4. lightweight path 신호 보강 (이상 2, 3, 4 근본 해결)
   - vessel_store._tracks의 24h 누적 궤적으로 dark/spoof/speed_jump 산출
   - 6,500 vessels(전체 93%)의 is_dark, spoofing_score가 비로소 채워짐
   - compute_lightweight_risk_score에 dark gap, spoofing 가점 추가
     (max 60→100 가능, CRITICAL 도달 가능)

시간 처리 원칙 적용:
- DB 컬럼은 모두 timestamptz 확인 완료
- aggregate_hourly KST aware datetime 사용
- pandas Timestamp는 source-internal 비교만 (안전)
---
 prediction/algorithms/risk.py         | 22 ++++++++-
 prediction/output/event_generator.py  | 70 ++++++++++++++++++---------
 prediction/output/stats_aggregator.py | 56 ++++++++++++++++++---
 prediction/scheduler.py               | 42 ++++++++++++++--
 4 files changed, 153 insertions(+), 37 deletions(-)

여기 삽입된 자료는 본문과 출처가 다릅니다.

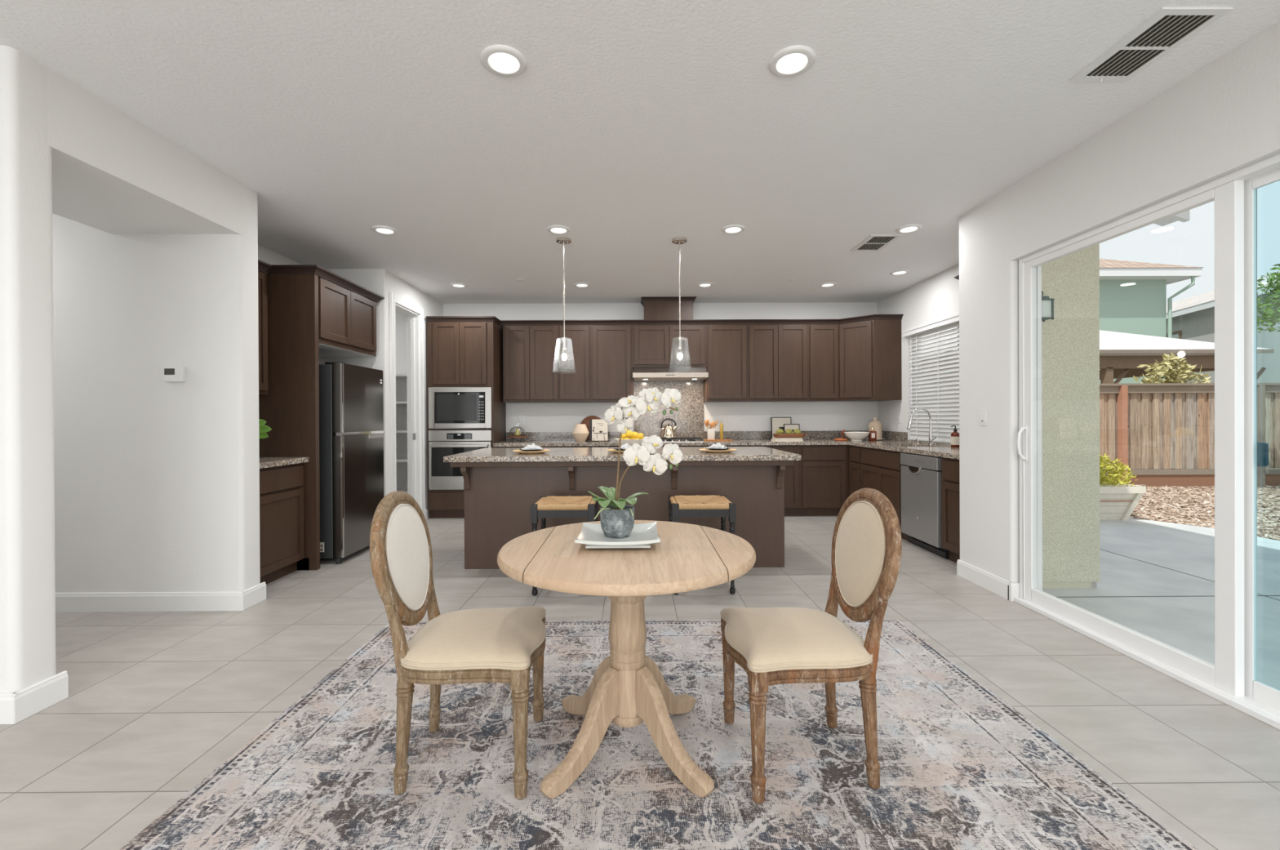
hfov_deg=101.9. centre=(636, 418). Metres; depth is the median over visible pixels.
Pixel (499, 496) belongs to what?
kitchen island
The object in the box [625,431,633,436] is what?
lemon
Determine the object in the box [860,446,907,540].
base cabinet
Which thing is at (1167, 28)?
ceiling vent
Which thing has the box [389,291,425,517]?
door frame
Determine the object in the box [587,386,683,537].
potted orchid
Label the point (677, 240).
pendant light
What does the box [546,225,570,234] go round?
recessed light
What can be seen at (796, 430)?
artichoke
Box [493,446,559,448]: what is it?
base cabinet
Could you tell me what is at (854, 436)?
serving bowl
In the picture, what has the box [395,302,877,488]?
wall
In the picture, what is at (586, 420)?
round board
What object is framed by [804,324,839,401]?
upper cabinet
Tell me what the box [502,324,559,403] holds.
upper cabinet
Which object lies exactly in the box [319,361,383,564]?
refrigerator
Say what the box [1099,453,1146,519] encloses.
planter
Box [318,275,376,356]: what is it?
upper cabinet
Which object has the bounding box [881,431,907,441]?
backsplash
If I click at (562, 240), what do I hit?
pendant light
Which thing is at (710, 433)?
utensil crock
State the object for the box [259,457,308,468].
countertop
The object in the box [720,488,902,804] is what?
dining chair
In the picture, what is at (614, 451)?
charger plate
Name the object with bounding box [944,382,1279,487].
wooden fence
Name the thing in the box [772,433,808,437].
dough bowl
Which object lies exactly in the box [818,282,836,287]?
recessed light
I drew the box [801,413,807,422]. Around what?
wall outlet
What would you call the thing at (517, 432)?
pear
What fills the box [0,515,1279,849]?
floor
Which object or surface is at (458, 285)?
recessed light
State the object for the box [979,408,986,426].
light switch
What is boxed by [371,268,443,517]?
wall
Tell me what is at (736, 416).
wall outlet
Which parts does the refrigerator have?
edge trim, edge trim, freezer door, fresh food door
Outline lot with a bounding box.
[1137,468,1214,469]
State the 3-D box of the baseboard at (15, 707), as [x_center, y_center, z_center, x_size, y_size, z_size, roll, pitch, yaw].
[-4.419,1.180,2.802,3.810,0.118,1.436,0,0,0]
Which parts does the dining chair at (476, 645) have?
frame, leg, panel, leg, seat frame, leg, leg
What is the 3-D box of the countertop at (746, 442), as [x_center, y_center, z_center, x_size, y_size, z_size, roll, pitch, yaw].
[0.744,0.307,6.613,4.957,0.040,0.639,0,0,0]
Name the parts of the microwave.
glass door
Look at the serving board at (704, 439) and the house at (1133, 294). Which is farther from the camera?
the house at (1133, 294)
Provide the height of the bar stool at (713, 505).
0.630 m
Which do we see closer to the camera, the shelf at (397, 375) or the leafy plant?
the leafy plant
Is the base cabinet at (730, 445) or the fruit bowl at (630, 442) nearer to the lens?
the fruit bowl at (630, 442)
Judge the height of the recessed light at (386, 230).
0.013 m
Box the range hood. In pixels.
[632,366,708,381]
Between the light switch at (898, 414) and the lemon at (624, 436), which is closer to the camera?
the lemon at (624, 436)
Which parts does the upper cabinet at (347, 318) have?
door, door
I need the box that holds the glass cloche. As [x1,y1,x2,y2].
[509,422,525,435]
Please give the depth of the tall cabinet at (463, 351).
6.30 m
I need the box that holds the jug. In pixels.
[868,417,881,439]
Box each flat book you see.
[771,437,802,439]
[771,439,803,440]
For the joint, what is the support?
attached to the patio
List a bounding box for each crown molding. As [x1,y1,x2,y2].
[257,259,384,302]
[499,314,903,324]
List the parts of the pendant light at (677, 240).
rod, bulb, lamp shade
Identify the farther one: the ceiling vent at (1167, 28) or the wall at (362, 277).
the wall at (362, 277)
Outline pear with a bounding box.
[514,427,519,435]
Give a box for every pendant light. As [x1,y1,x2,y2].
[551,236,576,373]
[668,236,692,373]
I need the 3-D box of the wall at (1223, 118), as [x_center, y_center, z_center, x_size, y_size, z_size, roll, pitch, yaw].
[2.583,-0.154,-0.592,0.160,2.743,9.190,0,0,0]
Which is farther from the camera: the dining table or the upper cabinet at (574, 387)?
the upper cabinet at (574, 387)
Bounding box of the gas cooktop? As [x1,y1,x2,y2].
[661,437,704,442]
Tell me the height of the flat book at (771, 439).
0.018 m
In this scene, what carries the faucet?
on the countertop at (940, 451)
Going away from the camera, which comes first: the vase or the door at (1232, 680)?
the door at (1232, 680)
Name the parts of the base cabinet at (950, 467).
drawer, door
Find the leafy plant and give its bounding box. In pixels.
[258,418,271,439]
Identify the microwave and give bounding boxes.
[428,386,492,428]
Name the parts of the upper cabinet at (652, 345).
door, door
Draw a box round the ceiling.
[0,0,1279,303]
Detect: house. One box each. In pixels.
[920,258,1204,419]
[1166,271,1279,382]
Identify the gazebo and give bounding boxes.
[920,327,1274,383]
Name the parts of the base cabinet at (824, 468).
drawer, door
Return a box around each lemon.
[621,433,627,438]
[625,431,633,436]
[631,431,638,437]
[636,432,644,439]
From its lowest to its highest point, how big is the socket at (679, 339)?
0.100 m
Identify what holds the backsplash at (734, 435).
attached to the wall at (753, 415)
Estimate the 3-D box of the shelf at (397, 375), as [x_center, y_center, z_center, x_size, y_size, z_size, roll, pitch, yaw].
[-3.511,-0.544,6.713,1.615,0.028,0.388,0,0,0]
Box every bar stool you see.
[530,495,598,595]
[668,494,736,594]
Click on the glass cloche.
(517, 423)
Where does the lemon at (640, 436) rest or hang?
in the fruit bowl at (630, 442)
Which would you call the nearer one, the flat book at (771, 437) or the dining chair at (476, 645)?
the dining chair at (476, 645)
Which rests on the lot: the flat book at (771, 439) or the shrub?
the shrub
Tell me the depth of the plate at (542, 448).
4.32 m
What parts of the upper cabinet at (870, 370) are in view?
door
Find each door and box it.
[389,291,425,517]
[1014,152,1279,729]
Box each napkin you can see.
[521,443,542,449]
[617,442,631,448]
[707,442,728,448]
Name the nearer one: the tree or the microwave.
the microwave
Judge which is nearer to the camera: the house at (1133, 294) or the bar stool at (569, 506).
the bar stool at (569, 506)
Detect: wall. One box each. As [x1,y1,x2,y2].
[0,44,260,693]
[257,244,372,368]
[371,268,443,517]
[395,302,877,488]
[877,263,959,439]
[959,21,1279,582]
[1041,243,1099,588]
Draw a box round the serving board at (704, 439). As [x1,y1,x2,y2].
[704,439,732,440]
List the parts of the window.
sill
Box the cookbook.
[589,419,608,440]
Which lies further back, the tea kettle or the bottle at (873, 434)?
the tea kettle
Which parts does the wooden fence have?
cap rail, rail, post, rail, post
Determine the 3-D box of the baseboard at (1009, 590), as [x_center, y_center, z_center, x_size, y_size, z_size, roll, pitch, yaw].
[2.531,1.158,-0.590,0.076,0.118,9.185,0,0,0]
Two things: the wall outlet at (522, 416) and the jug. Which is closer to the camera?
the jug
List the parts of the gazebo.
post, eave trim
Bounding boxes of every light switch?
[897,413,900,422]
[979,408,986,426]
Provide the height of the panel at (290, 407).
2.400 m
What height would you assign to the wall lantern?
0.213 m
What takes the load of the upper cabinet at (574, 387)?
attached to the wall at (753, 415)
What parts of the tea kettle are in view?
handle
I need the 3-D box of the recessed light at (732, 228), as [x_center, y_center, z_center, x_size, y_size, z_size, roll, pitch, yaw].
[0.780,-1.526,4.200,0.192,0.013,0.192,0,0,0]
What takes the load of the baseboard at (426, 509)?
attached to the wall at (384, 282)
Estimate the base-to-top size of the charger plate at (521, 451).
0.025 m
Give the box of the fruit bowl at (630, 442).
[613,438,643,446]
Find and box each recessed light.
[371,225,397,235]
[449,282,467,288]
[480,44,527,76]
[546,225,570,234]
[573,282,590,287]
[696,282,713,287]
[720,224,745,234]
[768,44,815,77]
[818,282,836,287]
[889,269,910,275]
[895,223,922,233]
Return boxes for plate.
[512,448,551,453]
[519,448,543,450]
[606,448,624,453]
[699,448,736,453]
[706,447,730,449]
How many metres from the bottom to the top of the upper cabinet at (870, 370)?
0.980 m
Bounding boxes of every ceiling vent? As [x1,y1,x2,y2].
[849,234,901,252]
[1068,7,1232,82]
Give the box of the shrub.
[1133,351,1211,469]
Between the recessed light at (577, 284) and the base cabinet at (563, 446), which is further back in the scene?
the base cabinet at (563, 446)
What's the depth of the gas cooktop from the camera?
6.42 m
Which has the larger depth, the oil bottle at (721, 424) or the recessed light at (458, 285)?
the oil bottle at (721, 424)
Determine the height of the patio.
0.200 m
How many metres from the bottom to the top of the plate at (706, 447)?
0.012 m
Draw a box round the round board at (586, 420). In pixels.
[581,415,600,439]
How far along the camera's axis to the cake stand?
6.59 m
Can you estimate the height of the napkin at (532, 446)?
0.056 m
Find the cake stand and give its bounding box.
[506,435,528,441]
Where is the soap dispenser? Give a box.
[951,425,959,447]
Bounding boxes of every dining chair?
[369,490,546,799]
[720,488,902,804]
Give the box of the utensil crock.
[706,428,715,439]
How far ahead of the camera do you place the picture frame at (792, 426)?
6.82 m
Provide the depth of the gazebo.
12.28 m
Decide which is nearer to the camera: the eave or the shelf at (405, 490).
the eave
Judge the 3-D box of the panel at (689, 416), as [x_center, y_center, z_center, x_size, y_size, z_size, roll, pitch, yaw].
[0.427,-0.162,6.920,0.930,0.669,0.021,0,0,0]
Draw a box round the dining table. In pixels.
[497,520,755,798]
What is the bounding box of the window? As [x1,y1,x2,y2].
[906,321,959,445]
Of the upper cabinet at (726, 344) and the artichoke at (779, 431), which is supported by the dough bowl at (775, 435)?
the artichoke at (779, 431)
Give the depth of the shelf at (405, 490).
6.73 m
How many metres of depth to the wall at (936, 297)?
6.14 m
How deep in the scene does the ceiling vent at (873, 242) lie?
4.55 m
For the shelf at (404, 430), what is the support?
attached to the wall at (384, 282)
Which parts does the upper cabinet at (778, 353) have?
door, door
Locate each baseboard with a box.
[0,582,266,724]
[425,508,427,519]
[956,559,1019,600]
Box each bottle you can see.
[720,420,723,439]
[868,427,876,440]
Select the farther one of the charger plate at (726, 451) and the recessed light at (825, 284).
the recessed light at (825, 284)
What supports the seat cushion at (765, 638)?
on the dining chair at (774, 646)
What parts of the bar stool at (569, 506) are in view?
leg, leg, seat rail, rush seat, leg, leg
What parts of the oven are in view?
handle, door glass, control panel
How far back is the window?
5.76 m
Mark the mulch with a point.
(1174, 488)
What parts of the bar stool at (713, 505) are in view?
leg, leg, rush seat, seat rail, leg, leg
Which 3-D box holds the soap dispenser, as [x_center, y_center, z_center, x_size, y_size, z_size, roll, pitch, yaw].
[3.117,0.173,5.077,0.079,0.215,0.079,0,0,32]
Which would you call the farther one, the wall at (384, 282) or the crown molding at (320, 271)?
the wall at (384, 282)
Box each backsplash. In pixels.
[506,430,868,440]
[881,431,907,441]
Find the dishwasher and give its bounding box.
[900,452,948,559]
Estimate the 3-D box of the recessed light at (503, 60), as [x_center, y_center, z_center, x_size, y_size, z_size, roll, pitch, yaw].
[-0.564,-1.514,2.207,0.192,0.013,0.192,0,0,0]
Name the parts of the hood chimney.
crown
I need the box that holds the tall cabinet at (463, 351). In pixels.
[426,315,506,517]
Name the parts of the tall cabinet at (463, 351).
door, drawer, crown, door
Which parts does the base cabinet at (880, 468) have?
door, drawer, door
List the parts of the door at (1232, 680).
handle, fixed panel, latch plate
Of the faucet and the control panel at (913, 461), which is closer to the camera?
the control panel at (913, 461)
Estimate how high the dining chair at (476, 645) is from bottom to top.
0.956 m
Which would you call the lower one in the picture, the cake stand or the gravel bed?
the gravel bed
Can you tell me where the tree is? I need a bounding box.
[1257,263,1279,333]
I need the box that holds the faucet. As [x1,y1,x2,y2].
[906,407,936,444]
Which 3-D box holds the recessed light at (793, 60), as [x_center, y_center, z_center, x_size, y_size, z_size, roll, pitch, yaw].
[0.663,-1.520,2.219,0.192,0.013,0.192,0,0,0]
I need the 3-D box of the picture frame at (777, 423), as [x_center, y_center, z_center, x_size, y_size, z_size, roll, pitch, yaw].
[1.911,0.132,6.854,0.264,0.299,0.045,0,0,0]
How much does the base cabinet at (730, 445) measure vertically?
0.874 m
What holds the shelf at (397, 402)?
attached to the wall at (384, 282)
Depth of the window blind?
5.64 m
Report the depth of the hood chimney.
6.60 m
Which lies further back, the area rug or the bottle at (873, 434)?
the bottle at (873, 434)
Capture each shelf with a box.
[395,373,407,377]
[395,401,407,404]
[395,429,407,432]
[396,457,407,462]
[396,488,407,493]
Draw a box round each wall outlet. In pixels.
[519,414,524,423]
[733,413,739,422]
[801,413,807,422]
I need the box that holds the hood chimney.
[640,296,696,319]
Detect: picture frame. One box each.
[770,417,791,437]
[783,423,799,433]
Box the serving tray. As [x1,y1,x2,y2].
[574,521,660,548]
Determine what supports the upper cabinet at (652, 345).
attached to the wall at (753, 415)
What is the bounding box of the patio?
[1042,517,1279,689]
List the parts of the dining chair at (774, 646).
leg, leg, seat frame, leg, panel, frame, leg
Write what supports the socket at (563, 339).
attached to the pendant light at (562, 240)
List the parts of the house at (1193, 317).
pane
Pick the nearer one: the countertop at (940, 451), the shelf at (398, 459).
the countertop at (940, 451)
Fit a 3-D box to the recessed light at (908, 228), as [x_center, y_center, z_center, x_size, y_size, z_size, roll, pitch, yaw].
[2.205,-1.533,4.207,0.192,0.013,0.192,0,0,0]
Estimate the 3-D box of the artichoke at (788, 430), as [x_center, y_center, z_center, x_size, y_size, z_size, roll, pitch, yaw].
[1.935,0.175,6.596,0.093,0.092,0.098,0,0,0]
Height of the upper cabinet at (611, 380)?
0.980 m
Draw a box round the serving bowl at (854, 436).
[844,431,870,440]
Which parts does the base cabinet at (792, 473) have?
drawer, door
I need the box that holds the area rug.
[120,618,1198,849]
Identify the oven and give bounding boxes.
[428,430,492,489]
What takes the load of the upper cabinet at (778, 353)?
attached to the wall at (753, 415)
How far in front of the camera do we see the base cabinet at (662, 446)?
6.33 m
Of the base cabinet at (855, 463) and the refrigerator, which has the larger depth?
the base cabinet at (855, 463)
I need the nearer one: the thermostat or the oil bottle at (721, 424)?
the thermostat
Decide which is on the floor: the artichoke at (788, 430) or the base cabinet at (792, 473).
the base cabinet at (792, 473)
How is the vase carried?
on the countertop at (746, 442)
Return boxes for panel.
[258,272,319,569]
[633,381,703,431]
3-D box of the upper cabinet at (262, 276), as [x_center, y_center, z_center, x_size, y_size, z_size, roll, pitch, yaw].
[-3.118,-0.681,3.851,0.328,0.980,0.670,0,0,0]
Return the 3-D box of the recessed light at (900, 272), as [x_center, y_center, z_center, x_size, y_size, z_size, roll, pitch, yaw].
[2.779,-1.539,5.486,0.192,0.013,0.192,0,0,0]
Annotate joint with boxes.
[1057,548,1279,599]
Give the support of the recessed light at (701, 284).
in the ceiling
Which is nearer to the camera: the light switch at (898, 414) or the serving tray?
the serving tray
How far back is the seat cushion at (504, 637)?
1.77 m
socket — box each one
[560,337,568,349]
[676,337,683,348]
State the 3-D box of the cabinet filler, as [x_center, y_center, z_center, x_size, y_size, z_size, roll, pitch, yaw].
[2.895,0.756,6.643,0.655,0.874,0.600,0,0,0]
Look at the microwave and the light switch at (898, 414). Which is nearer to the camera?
the microwave
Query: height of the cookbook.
0.272 m
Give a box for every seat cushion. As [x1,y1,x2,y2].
[400,605,546,668]
[720,607,872,671]
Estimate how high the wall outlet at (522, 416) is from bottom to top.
0.120 m
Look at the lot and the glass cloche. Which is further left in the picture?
the glass cloche
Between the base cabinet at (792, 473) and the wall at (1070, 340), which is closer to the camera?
the wall at (1070, 340)
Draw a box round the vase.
[572,423,589,441]
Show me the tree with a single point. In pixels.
(1268, 312)
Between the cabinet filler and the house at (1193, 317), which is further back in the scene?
the house at (1193, 317)
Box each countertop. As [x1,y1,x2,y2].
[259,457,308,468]
[443,446,801,462]
[493,439,892,446]
[847,440,959,459]
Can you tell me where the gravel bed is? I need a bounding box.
[1129,484,1279,540]
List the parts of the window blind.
ladder cord, rail, ladder cord
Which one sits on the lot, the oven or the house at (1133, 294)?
the house at (1133, 294)
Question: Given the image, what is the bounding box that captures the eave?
[1153,209,1190,226]
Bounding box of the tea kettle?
[660,417,677,438]
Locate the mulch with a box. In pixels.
[1131,486,1279,529]
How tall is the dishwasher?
0.870 m
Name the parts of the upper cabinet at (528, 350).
door, door
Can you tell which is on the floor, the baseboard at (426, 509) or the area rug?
the area rug
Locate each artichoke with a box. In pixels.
[776,428,783,434]
[785,428,792,433]
[792,428,800,433]
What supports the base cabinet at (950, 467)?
on the floor
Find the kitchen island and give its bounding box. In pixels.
[449,460,794,568]
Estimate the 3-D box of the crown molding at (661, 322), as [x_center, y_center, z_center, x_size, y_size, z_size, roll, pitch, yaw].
[0.740,-1.220,6.428,4.960,0.056,0.345,0,0,0]
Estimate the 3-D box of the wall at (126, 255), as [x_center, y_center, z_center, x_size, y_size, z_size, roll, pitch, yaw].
[-4.476,-0.133,2.799,3.880,2.743,1.406,0,0,0]
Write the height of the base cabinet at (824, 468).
0.874 m
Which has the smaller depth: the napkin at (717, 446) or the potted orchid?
the potted orchid
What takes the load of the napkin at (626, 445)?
on the plate
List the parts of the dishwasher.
handle, door, control panel, toe panel
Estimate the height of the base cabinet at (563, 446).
0.874 m
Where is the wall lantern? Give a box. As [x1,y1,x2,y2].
[1041,290,1054,321]
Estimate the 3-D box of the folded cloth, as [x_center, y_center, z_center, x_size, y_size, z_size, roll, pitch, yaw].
[2.571,0.264,6.535,0.150,0.030,0.120,0,0,0]
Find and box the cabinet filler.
[847,444,848,497]
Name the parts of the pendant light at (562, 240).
rod, lamp shade, bulb
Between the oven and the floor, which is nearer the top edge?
the oven
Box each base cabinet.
[259,462,304,584]
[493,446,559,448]
[560,445,618,447]
[662,445,709,446]
[725,444,753,446]
[753,444,800,515]
[799,444,847,515]
[848,444,861,495]
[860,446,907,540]
[942,457,959,562]
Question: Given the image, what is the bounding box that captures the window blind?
[902,313,959,442]
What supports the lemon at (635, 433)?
in the fruit bowl at (630, 442)
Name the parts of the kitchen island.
corbel plate, corbel plate, corbel plate, corbel plate
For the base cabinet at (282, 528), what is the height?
0.874 m
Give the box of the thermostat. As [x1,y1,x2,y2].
[163,366,186,382]
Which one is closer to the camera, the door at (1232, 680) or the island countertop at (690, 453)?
the door at (1232, 680)
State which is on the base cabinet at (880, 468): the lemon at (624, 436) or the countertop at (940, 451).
the countertop at (940, 451)
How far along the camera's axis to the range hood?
6.49 m
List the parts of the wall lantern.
glass
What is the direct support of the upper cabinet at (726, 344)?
attached to the wall at (753, 415)
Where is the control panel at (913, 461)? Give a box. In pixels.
[902,455,932,467]
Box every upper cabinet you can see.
[257,269,267,394]
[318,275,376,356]
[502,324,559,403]
[559,324,591,402]
[590,324,633,402]
[632,324,706,368]
[702,324,747,401]
[746,324,808,401]
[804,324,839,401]
[832,319,902,401]
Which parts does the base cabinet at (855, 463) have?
drawer, door
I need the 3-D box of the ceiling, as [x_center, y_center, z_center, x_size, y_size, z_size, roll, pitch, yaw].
[-1.508,-1.612,0.932,9.810,0.200,12.290,0,0,0]
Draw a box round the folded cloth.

diff --git a/prediction/algorithms/risk.py b/prediction/algorithms/risk.py
index b4d3505..4f2ef32 100644
--- a/prediction/algorithms/risk.py
+++ b/prediction/algorithms/risk.py
@@ -11,10 +11,15 @@ def compute_lightweight_risk_score(
     zone_info: dict,
     sog: float,
     is_permitted: Optional[bool] = None,
+    is_dark: bool = False,
+    gap_duration_min: int = 0,
+    spoofing_score: float = 0.0,
 ) -> Tuple[int, str]:
-    """위치·허가 이력 기반 경량 위험도 (파이프라인 미통과 선박용).
+    """위치·허가·다크/스푸핑 기반 경량 위험도 (파이프라인 미통과 선박용).
+
+    pipeline path의 compute_vessel_risk_score와 동일한 임계값(70/50/30)을 사용해
+    분류 결과의 일관성을 유지한다. dark/spoofing 신호를 추가하여 max 100점 도달 가능.
 
-    compute_vessel_risk_score의 1번(위치)+4번(허가) 로직과 동일.
     Returns: (risk_score, risk_level)
     """
     score = 0
@@ -29,6 +34,19 @@ def compute_lightweight_risk_score(
         if is_permitted is not None and not is_permitted:
             score += 25
 
+    # 2. 다크 베셀 (최대 25점)
+    if is_dark:
+        if gap_duration_min >= 60:
+            score += 25
+        elif gap_duration_min >= 30:
+            score += 10
+
+    # 3. 스푸핑 (최대 15점)
+    if spoofing_score > 0.7:
+        score += 15
+    elif spoofing_score > 0.5:
+        score += 8
+
     # 4. 허가 이력 (최대 20점)
     if is_permitted is not None and not is_permitted:
         score += 20
diff --git a/prediction/output/event_generator.py b/prediction/output/event_generator.py
index 17a5a5c..887959a 100644
--- a/prediction/output/event_generator.py
+++ b/prediction/output/event_generator.py
@@ -19,36 +19,51 @@ logger = logging.getLogger(__name__)
 
 EVENTS_TABLE = qualified_table('prediction_events')
 
-# 카테고리별 dedup 윈도우 (분)
+# 카테고리별 dedup 윈도우 (분).
+# 사이클이 5분 간격이므로 5의 배수를 피해서 boundary 일제 만료 패턴을 회피한다.
 DEDUP_WINDOWS = {
-    'EEZ_INTRUSION': 30,
-    'DARK_VESSEL': 120,
-    'FLEET_CLUSTER': 360,
-    'ILLEGAL_TRANSSHIP': 60,
-    'MMSI_TAMPERING': 30,
-    'AIS_LOSS': 120,
-    'SPEED_ANOMALY': 60,
-    'ZONE_DEPARTURE': 120,
-    'GEAR_ILLEGAL': 360,
-    'AIS_RESUME': 60,
+    'EEZ_INTRUSION': 33,
+    'DARK_VESSEL': 127,
+    'FLEET_CLUSTER': 367,
+    'ILLEGAL_TRANSSHIP': 67,
+    'MMSI_TAMPERING': 33,
+    'AIS_LOSS': 127,
+    'SPEED_ANOMALY': 67,
+    'ZONE_DEPARTURE': 127,
+    'GEAR_ILLEGAL': 367,
+    'AIS_RESUME': 67,
+    'HIGH_RISK_VESSEL': 67,
 }
 
 # 이벤트 생성 룰
+# 한 분석결과가 여러 룰에 매칭되면 모두 생성한다 (카테고리별 dedup_key가 분리되어 안전).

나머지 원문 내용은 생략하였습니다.